__THE PROBLEM__
Could you repeat the records below exactly, leaving out any pictures?
───
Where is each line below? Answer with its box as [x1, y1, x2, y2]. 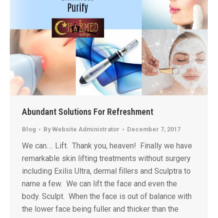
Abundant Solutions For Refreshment [22, 107, 153, 117]
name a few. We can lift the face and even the [22, 179, 177, 188]
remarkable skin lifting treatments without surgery [22, 154, 191, 163]
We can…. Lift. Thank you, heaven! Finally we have [22, 141, 192, 150]
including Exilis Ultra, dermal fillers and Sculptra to [22, 166, 191, 176]
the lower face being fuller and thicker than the [22, 204, 179, 214]
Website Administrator [52, 126, 120, 133]
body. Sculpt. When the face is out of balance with [22, 192, 192, 201]
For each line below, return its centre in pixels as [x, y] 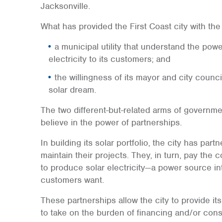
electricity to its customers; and [109, 59]
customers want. [72, 180]
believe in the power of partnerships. [111, 122]
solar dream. [72, 90]
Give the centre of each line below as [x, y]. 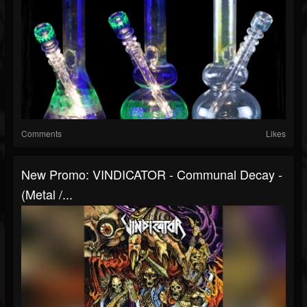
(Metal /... [47, 194]
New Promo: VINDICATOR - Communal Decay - [152, 174]
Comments [41, 133]
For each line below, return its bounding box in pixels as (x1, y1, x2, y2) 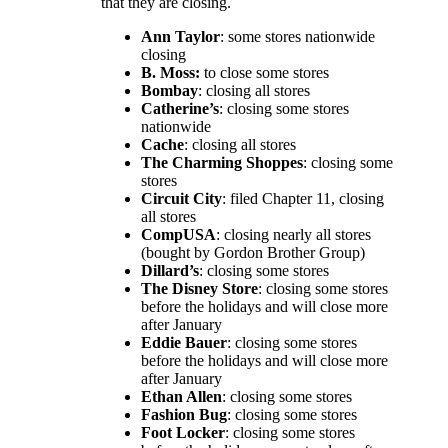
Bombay (141, 81, 199, 99)
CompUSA (141, 225, 217, 243)
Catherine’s (141, 99, 220, 117)
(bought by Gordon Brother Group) (141, 243, 366, 261)
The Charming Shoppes (141, 153, 304, 171)
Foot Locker (141, 423, 226, 441)
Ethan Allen (141, 387, 223, 405)
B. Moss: (141, 63, 201, 81)
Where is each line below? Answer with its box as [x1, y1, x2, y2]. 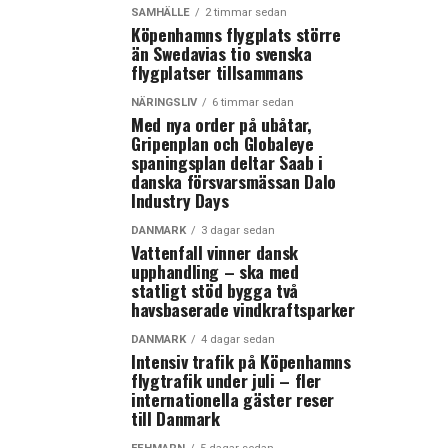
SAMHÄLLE [131, 6, 190, 19]
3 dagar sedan [201, 224, 275, 237]
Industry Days [131, 187, 229, 213]
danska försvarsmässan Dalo [131, 168, 336, 194]
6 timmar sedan [212, 96, 294, 109]
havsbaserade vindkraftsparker [131, 296, 355, 322]
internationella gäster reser [131, 386, 335, 412]
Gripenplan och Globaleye [131, 130, 314, 156]
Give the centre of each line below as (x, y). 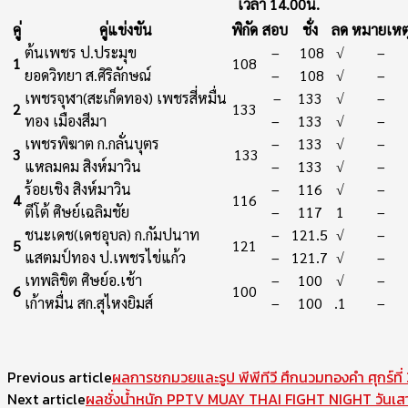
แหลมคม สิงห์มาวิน (83, 167)
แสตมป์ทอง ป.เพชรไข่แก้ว (105, 258)
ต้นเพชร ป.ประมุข (81, 53)
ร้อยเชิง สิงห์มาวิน (78, 189)
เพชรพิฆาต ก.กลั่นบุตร (92, 144)
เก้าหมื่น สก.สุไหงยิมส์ (89, 303)
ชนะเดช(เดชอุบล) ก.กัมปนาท (112, 235)
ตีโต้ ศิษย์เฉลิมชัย (77, 212)
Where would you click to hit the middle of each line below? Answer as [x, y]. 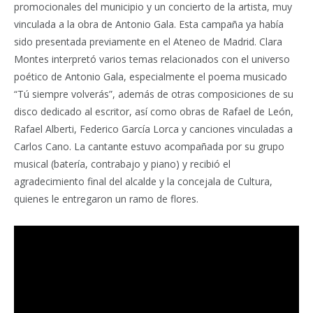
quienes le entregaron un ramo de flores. [106, 199]
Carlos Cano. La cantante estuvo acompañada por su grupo [149, 146]
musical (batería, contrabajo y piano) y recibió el [122, 164]
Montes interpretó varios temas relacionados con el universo [152, 59]
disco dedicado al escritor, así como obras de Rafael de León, [154, 111]
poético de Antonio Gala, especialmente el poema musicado [151, 77]
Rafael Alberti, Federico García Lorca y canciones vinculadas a [153, 129]
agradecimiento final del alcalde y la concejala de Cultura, [143, 181]
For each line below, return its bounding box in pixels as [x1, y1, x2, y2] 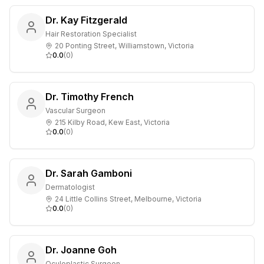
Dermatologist [45, 183, 95, 192]
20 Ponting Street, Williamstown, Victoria [55, 41, 194, 50]
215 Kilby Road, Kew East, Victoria [55, 118, 170, 127]
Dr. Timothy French [45, 91, 134, 103]
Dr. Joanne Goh [45, 244, 117, 256]
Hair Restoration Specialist [45, 29, 137, 38]
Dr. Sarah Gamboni [45, 167, 132, 179]
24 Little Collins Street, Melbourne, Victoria [55, 194, 202, 203]
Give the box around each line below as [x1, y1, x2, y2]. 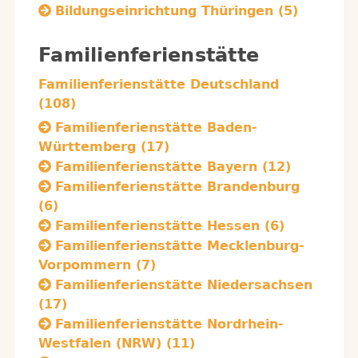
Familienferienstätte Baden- [55, 120, 257, 135]
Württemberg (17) [38, 139, 169, 154]
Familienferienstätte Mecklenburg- [55, 238, 304, 253]
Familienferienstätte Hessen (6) [55, 218, 284, 233]
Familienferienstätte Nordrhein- [55, 316, 284, 332]
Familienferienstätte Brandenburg [55, 179, 300, 194]
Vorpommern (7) [38, 257, 156, 272]
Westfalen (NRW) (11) [38, 336, 195, 351]
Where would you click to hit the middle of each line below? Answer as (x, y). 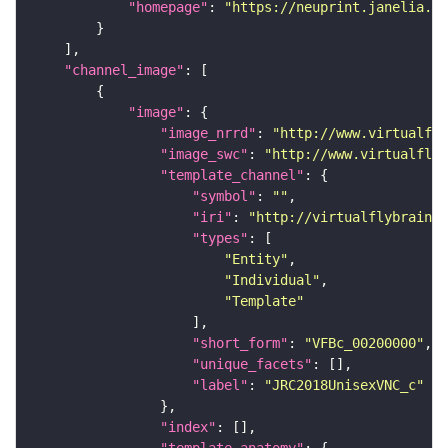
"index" (188, 427)
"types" (220, 238)
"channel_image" (124, 70)
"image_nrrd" (208, 133)
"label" (220, 385)
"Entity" (256, 259)
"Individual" (272, 280)
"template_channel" (232, 175)
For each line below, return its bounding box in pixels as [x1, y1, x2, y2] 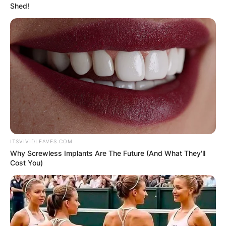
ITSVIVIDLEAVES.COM [10, 138, 73, 145]
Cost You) [10, 158, 43, 167]
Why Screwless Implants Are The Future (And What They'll [10, 149, 205, 158]
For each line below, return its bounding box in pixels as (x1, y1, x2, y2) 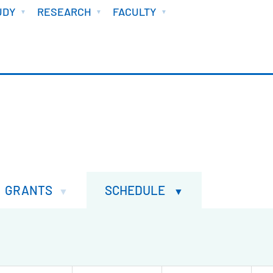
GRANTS (5, 182, 52, 197)
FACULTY (112, 5, 157, 18)
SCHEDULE (105, 182, 168, 197)
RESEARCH (37, 5, 91, 18)
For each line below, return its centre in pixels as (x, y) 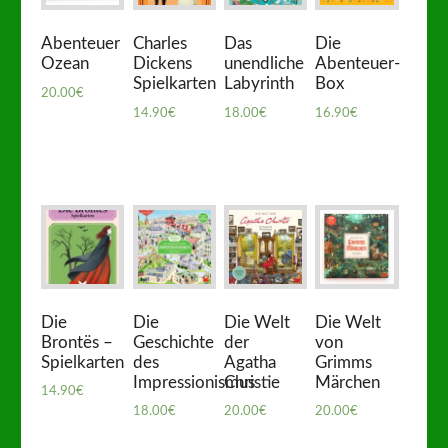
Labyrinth (259, 84)
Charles (159, 44)
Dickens (162, 64)
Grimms (344, 362)
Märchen (348, 382)
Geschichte (173, 342)
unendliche (264, 64)
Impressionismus (193, 382)
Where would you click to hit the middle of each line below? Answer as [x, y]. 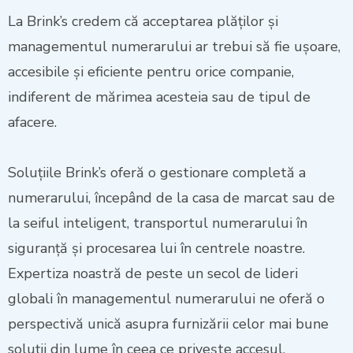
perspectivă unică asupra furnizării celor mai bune [168, 324]
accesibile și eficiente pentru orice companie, [151, 72]
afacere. [32, 123]
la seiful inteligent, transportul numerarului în [158, 223]
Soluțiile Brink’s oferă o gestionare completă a [157, 173]
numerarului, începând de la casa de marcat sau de [171, 198]
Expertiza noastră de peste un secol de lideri [153, 274]
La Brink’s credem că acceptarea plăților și [143, 22]
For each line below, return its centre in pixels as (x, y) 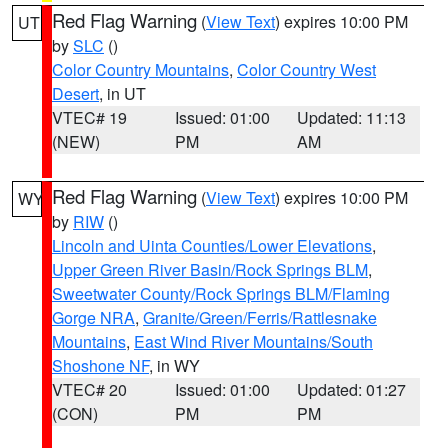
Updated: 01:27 (352, 389)
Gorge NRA (93, 317)
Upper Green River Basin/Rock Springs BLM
───
__PROBLEM SOLUTION__
Where is each line below? Answer with its box as [x1, y1, x2, y2]. 
Abundant Solutions For Refreshment [22, 107, 153, 117]
name a few. We can lift the face and even the [22, 179, 177, 188]
remarkable skin lifting treatments without surgery [22, 154, 191, 163]
We can…. Lift. Thank you, heaven! Finally we have [22, 141, 192, 150]
including Exilis Ultra, dermal fillers and Sculptra to [22, 166, 191, 176]
the lower face being fuller and thicker than the [22, 204, 179, 214]
Website Administrator [52, 126, 120, 133]
body. Sculpt. When the face is out of balance with [22, 192, 192, 201]
For each line below, return its centre in pixels as [x, y] 
electricity to its customers; and [109, 59]
customers want. [72, 180]
believe in the power of partnerships. [111, 122]
solar dream. [72, 90]
Give the centre of each line below as [x, y]. 
(Metal /... [47, 194]
New Promo: VINDICATOR - Communal Decay - [152, 174]
Comments [41, 133]
For each line below, return its bounding box in pixels as (x1, y1, x2, y2) 
Bombay (141, 81, 199, 99)
CompUSA (141, 225, 217, 243)
Catherine’s (141, 99, 220, 117)
(bought by Gordon Brother Group) (141, 243, 366, 261)
The Charming Shoppes (141, 153, 304, 171)
Foot Locker (141, 423, 226, 441)
Ethan Allen (141, 387, 223, 405)
B. Moss: (141, 63, 201, 81)
Where is each line below? Answer with its box as [x1, y1, x2, y2]. 
SAMHÄLLE [131, 6, 190, 19]
3 dagar sedan [201, 224, 275, 237]
Industry Days [131, 187, 229, 213]
danska försvarsmässan Dalo [131, 168, 336, 194]
6 timmar sedan [212, 96, 294, 109]
havsbaserade vindkraftsparker [131, 296, 355, 322]
internationella gäster reser [131, 386, 335, 412]
Gripenplan och Globaleye [131, 130, 314, 156]
Give the centre of each line below as (x, y). 
แหลมคม สิงห์มาวิน (83, 167)
แสตมป์ทอง ป.เพชรไข่แก้ว (105, 258)
ต้นเพชร ป.ประมุข (81, 53)
ร้อยเชิง สิงห์มาวิน (78, 189)
เพชรพิฆาต ก.กลั่นบุตร (92, 144)
เก้าหมื่น สก.สุไหงยิมส์ (89, 303)
ชนะเดช(เดชอุบล) ก.กัมปนาท (112, 235)
ตีโต้ ศิษย์เฉลิมชัย (77, 212)
Where would you click to hit the middle of each line below? Answer as [x, y]. 
quienes le entregaron un ramo de flores. [106, 199]
Carlos Cano. La cantante estuvo acompañada por su grupo [149, 146]
musical (batería, contrabajo y piano) y recibió el [122, 164]
Montes interpretó varios temas relacionados con el universo [152, 59]
disco dedicado al escritor, así como obras de Rafael de León, [154, 111]
poético de Antonio Gala, especialmente el poema musicado [151, 77]
Rafael Alberti, Federico García Lorca y canciones vinculadas a [153, 129]
agradecimiento final del alcalde y la concejala de Cultura, [143, 181]
For each line below, return its bounding box in pixels as [x1, y1, x2, y2] 
Dermatologist [45, 183, 95, 192]
20 Ponting Street, Williamstown, Victoria [55, 41, 194, 50]
215 Kilby Road, Kew East, Victoria [55, 118, 170, 127]
Dr. Timothy French [45, 91, 134, 103]
Dr. Joanne Goh [45, 244, 117, 256]
Hair Restoration Specialist [45, 29, 137, 38]
Dr. Sarah Gamboni [45, 167, 132, 179]
24 Little Collins Street, Melbourne, Victoria [55, 194, 202, 203]
Give the box around each line below as [x1, y1, x2, y2]. 
Familienferienstätte Baden- [55, 120, 257, 135]
Württemberg (17) [38, 139, 169, 154]
Familienferienstätte Mecklenburg- [55, 238, 304, 253]
Familienferienstätte Hessen (6) [55, 218, 284, 233]
Familienferienstätte Nordrhein- [55, 316, 284, 332]
Familienferienstätte Brandenburg [55, 179, 300, 194]
Vorpommern (7) [38, 257, 156, 272]
Westfalen (NRW) (11) [38, 336, 195, 351]
Where would you click to hit the middle of each line below? Answer as (x, y). 
"index" (188, 427)
"types" (220, 238)
"channel_image" (124, 70)
"image_nrrd" (208, 133)
"label" (220, 385)
"Entity" (256, 259)
"Individual" (272, 280)
"template_channel" (232, 175)
For each line below, return its bounding box in pixels as [x1, y1, x2, y2] 
ITSVIVIDLEAVES.COM [10, 138, 73, 145]
Cost You) [10, 158, 43, 167]
Why Screwless Implants Are The Future (And What They'll [10, 149, 205, 158]
For each line below, return its bounding box in pixels as (x1, y1, x2, y2) 
GRANTS (5, 182, 52, 197)
FACULTY (112, 5, 157, 18)
SCHEDULE (105, 182, 168, 197)
RESEARCH (37, 5, 91, 18)
For each line below, return its centre in pixels as (x, y) 
Labyrinth (259, 84)
Charles (159, 44)
Dickens (162, 64)
Grimms (344, 362)
Märchen (348, 382)
Geschichte (173, 342)
unendliche (264, 64)
Impressionismus (193, 382)
Where would you click to hit the middle of each line below? Answer as [x, y]. 
perspectivă unică asupra furnizării celor mai bune [168, 324]
accesibile și eficiente pentru orice companie, [151, 72]
afacere. [32, 123]
la seiful inteligent, transportul numerarului în [158, 223]
Soluțiile Brink’s oferă o gestionare completă a [157, 173]
numerarului, începând de la casa de marcat sau de [171, 198]
Expertiza noastră de peste un secol de lideri [153, 274]
La Brink’s credem că acceptarea plăților și [143, 22]
For each line below, return its centre in pixels as (x, y) 
Updated: 01:27 (352, 389)
Gorge NRA (93, 317)
Upper Green River Basin/Rock Springs BLM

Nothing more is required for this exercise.